After an hour had past, Johnsy said, “Someday soon I am going to paint the
!” Bay of Naples
The doctor came and was surprised to see how Johnsy was getting better. He told Sue that their neighbor, Behrman, was very sick and going to the hospital.
“Mr. Pneumonia’s got him in a tight grip and he’s not going to let go”, the doctor said.
The next day the doctor gave Sue good news about her friend, Johnsy.
“She is going to make it, thanks to your good care. You have beaten Mr. Pneumonia.”
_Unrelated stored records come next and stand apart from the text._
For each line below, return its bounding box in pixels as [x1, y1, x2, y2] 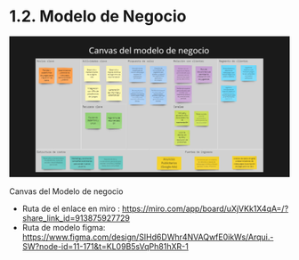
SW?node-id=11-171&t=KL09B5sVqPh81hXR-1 [21, 241, 189, 252]
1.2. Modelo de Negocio [9, 6, 187, 27]
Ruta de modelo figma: [21, 223, 106, 233]
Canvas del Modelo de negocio [9, 186, 124, 197]
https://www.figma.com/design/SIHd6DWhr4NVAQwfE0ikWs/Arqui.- [21, 232, 274, 242]
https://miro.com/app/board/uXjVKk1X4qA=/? [121, 203, 289, 215]
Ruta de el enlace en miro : [21, 203, 120, 215]
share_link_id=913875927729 [21, 213, 131, 223]
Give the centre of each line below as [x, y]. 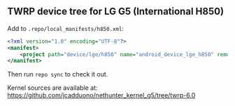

That afternoon Sue and Johnsy got sad news about their neighbor, Behrman. He was ill for two days and then died in the hospital. He had been found on the first day lying on the floor with all of his clothes and his shoes wet and cold.
At first, no one could figure out how he had gotten so wet and cold. Then they found a lantern beside a ladder leaned against the brick wall outside. There were brushes and green and yellow paint nearby.
“Look out the window, Johnsy. Do you see why the last leaf hasn’t fallen? Behrman has painted his masterpiece! He painted it on the wall the night the last leaf fell,” exclaimed Sue.
1. Did Johnsy see a real leaf on the vine when she demanded that the curtains be opened?
2. What did the “last leaf” teach Johnsy?
3. Why did Behrman get pneumonia?
Questions for deeper thought:
1. How did Sue show her love to Johnsy?
2. How did Behrman show his love for his neighbors?
3. How do you show your love for others?